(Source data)
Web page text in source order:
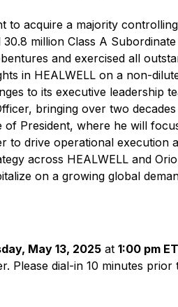
to acquire a majority
million Class A
and exercised all
in HEALWELL on a non-
to its executive leadership
bringing over two
President, where he will
to drive operational execution
across HEALWELL and
on a growing global
May 13, 2025 at 1:00 pm ET
Please dial-in 10 minutes
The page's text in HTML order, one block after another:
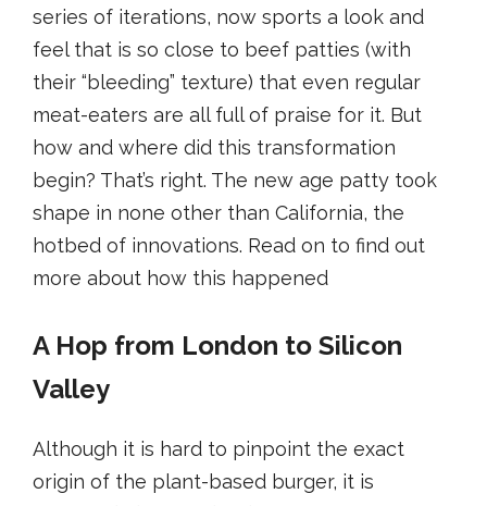
series of iterations, now sports a look and
feel that is so close to beef patties (with
their “bleeding” texture) that even regular
meat-eaters are all full of praise for it. But
how and where did this transformation
begin? That’s right. The new age patty took
shape in none other than California, the
hotbed of innovations. Read on to find out
more about how this happened
A Hop from London to Silicon
Valley
Although it is hard to pinpoint the exact
origin of the plant-based burger, it is

TASK: Both the first line of the records above and the line containing "Although it is hard to pinpoint the exact" belong in the copy; please return them and every line between, exactly, minus the pictures.

WRITTEN RESPONSE:
Web page text in source order:
to acquire a majority
million Class A
and exercised all
in HEALWELL on a non-
to its executive leadership
bringing over two
President, where he will
to drive operational execution
across HEALWELL and
on a growing global
May 13, 2025 at 1:00 pm ET
Please dial-in 10 minutes
The page's text in HTML order, one block after another:
series of iterations, now sports a look and
feel that is so close to beef patties (with
their “bleeding” texture) that even regular
meat-eaters are all full of praise for it. But
how and where did this transformation
begin? That’s right. The new age patty took
shape in none other than California, the
hotbed of innovations. Read on to find out
more about how this happened
A Hop from London to Silicon
Valley
Although it is hard to pinpoint the exact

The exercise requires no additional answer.